My colleagues at the Institute for the Study and Advancement of Applied Chronochemistry (ISAAC) were contacted in the wake of the 2004 election by Mr. Robert F. Kennedy, Jr., and tasked with developing a remedy for the problem of insecure electronic vote tabulation technology. A study group was formed under the direction of Dr. Esteban Almirante, and the problem was attacked from a variety of angles. I will skip over the next three years, with its tale of unworkable solutions and scientific dead ends (the details of which can be found in Dr. Almirante's heartbreaking series of papers in the Journal of Applied Chronochemistry). In the end, the Almirante Group was able to solve the problem of electronic election fraud.

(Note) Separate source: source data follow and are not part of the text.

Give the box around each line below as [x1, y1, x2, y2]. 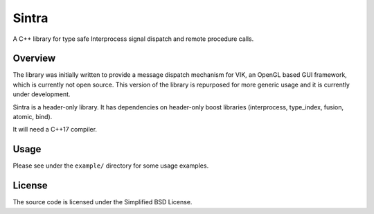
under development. [12, 90, 71, 98]
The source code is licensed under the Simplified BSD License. [12, 198, 193, 206]
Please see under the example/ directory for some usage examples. [12, 161, 209, 170]
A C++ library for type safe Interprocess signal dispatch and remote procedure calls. [12, 35, 254, 43]
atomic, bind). [12, 113, 53, 121]
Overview [12, 53, 56, 64]
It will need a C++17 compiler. [12, 125, 97, 134]
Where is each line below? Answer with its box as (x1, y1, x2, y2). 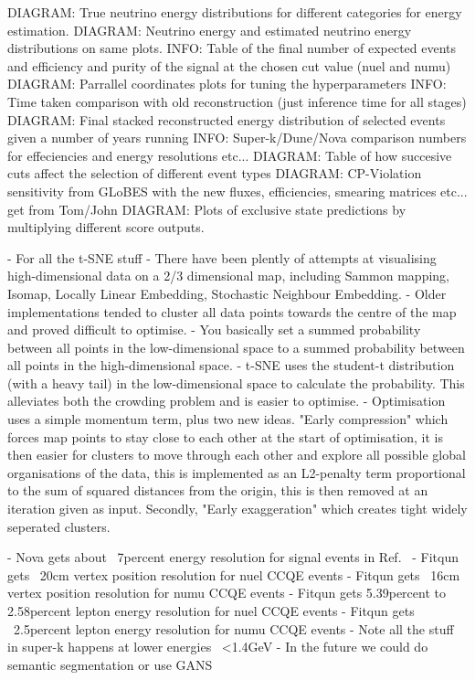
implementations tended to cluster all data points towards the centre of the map (7, 302, 457, 321)
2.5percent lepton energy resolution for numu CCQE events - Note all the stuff (13, 619, 454, 638)
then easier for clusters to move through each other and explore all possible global (7, 445, 466, 464)
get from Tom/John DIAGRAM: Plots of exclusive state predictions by (7, 199, 406, 218)
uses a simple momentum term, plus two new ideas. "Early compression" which (7, 409, 449, 429)
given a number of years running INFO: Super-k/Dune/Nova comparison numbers (7, 128, 467, 147)
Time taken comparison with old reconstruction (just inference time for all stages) (7, 91, 467, 111)
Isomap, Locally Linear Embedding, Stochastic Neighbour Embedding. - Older (7, 283, 447, 303)
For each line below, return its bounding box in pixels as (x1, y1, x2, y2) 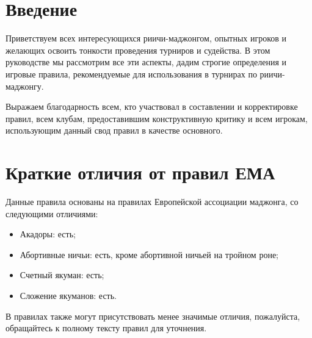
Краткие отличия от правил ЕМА (5, 160, 275, 185)
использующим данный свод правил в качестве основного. (5, 124, 223, 137)
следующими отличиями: (5, 207, 98, 220)
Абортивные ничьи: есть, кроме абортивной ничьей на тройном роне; (20, 248, 278, 261)
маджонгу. (5, 79, 44, 92)
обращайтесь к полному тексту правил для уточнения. (5, 322, 207, 334)
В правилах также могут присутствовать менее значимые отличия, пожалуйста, (5, 309, 300, 322)
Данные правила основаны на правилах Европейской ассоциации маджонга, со (5, 195, 299, 207)

The basic problem is one of numbers. There are currentlys over 180,000 voting precincts within the United States, each of which is the site of one or more voting machines. Most fraudulent voting takes place within a small number of machines located at strategic polling locations. Unfortunately, there is, in the normal course of events, no way of knowing ahead of time which machines in which precincts will produce questionable vote totals. This is where thiotimoline comes in.
In 1954 the team of McLaren and Michie at the University of Edinburgh developed the telechronic battery, which makes use of an interconnected series of endochronometers to extend the temporal reach of the endochronic reaction (details on the telechronic battery can be found in the October 1960 issue of Analog: the Journal of Science Fact and Science Fiction in a paper of mine entitled "Thiotimoline and the Space Age"). In the decades since McLaren and Michie's pioneering work, telechronic batteries have been developed that are capable of interacting with events up to four weeks in the future.

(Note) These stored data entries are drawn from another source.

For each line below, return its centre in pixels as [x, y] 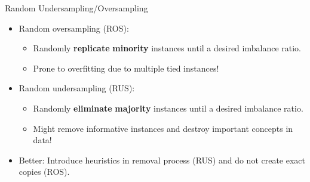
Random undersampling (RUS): [77, 88]
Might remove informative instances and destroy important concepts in [163, 128]
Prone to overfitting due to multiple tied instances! [126, 68]
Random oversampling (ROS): [74, 28]
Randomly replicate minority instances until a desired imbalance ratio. [167, 48]
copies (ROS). [44, 172]
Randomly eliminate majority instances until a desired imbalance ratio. [168, 108]
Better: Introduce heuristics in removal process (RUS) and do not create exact [162, 160]
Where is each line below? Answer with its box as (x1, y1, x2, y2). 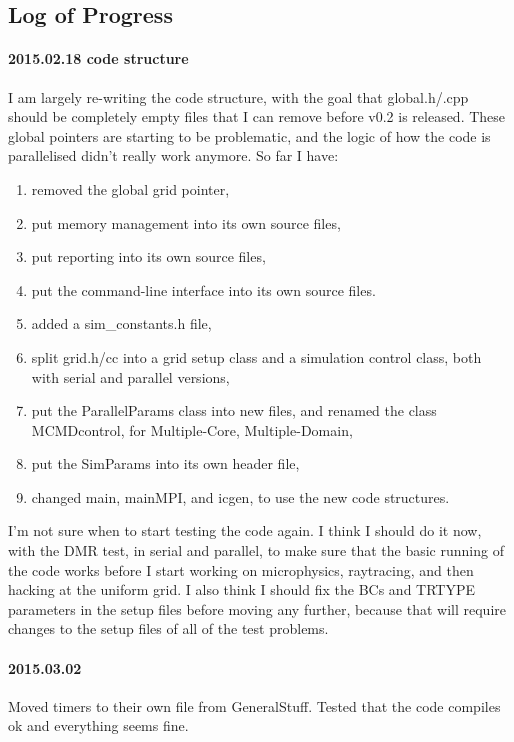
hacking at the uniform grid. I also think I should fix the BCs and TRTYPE (8, 579, 476, 600)
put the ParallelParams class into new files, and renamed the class (31, 400, 437, 421)
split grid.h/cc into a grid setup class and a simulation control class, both (31, 346, 482, 367)
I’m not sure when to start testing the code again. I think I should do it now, (8, 520, 482, 541)
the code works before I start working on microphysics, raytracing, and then (8, 559, 474, 580)
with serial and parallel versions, (31, 366, 230, 387)
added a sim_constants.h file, (31, 313, 212, 334)
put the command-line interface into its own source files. (31, 279, 376, 300)
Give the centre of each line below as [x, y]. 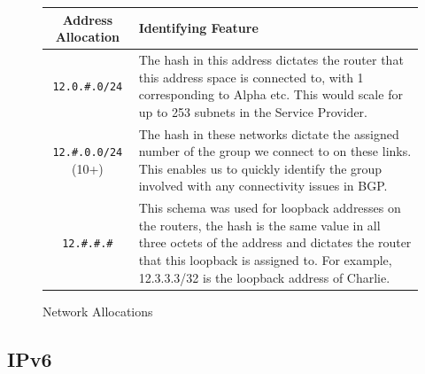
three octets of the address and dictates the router [275, 242]
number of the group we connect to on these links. [275, 151]
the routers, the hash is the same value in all [259, 225]
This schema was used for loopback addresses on [270, 208]
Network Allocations [98, 311]
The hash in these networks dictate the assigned [269, 133]
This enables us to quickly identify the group [260, 168]
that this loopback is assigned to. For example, [265, 259]
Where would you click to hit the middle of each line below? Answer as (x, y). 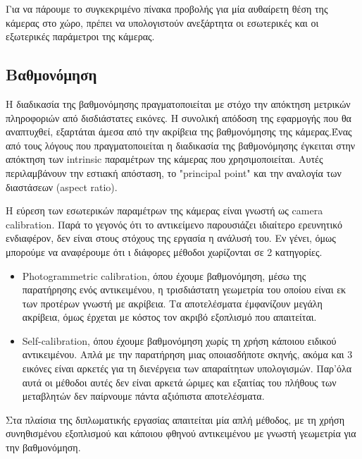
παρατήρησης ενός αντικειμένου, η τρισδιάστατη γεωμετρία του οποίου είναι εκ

The Almirante Group has determined that a central location can be established with an alphanumerically equipped telechronic battery. After polls have closed and the final vote tabulations have been announced, the telechronic battery can be programed to send a message four weeks into the past listing every voting machine involved in a disputed election. At that time, four weeks before the elections, legal teams can be dispatched to each of the affected localities, in order to file legal challenges based upon the future election disputes. The legal teams will use the future disputed election to petition for the replacement of suspect voting machines with machines producing verifiable vote totals. Due to the precedent established in the 2006 legal case of Institute for the Study and Advancement of Applied Chronochemistry v. the City of Fresno (a case filed by ISAAC for the specific purpose of producing such a legal precedent), all such endochronically-based challenges must result in the replacement of suspect voting machines.
A trial run of the Almirante Solution will be conducted in the upcoming gubernatorial elections in Louisiana and Kentucky, and any unforeseen problems can be addressed before the 2008 elections. (It may even be possible to use telechronic messaging to address the problems before the 2007 elections.) If the trial run is successful, we can be assured that the 2008 elections will be the first national elections in American history to be endochronically-guaranteed free of electoral fraud.
The threat to our nation's democratic institutions will be eliminated, and American democracy will be a model and inspiration the world over.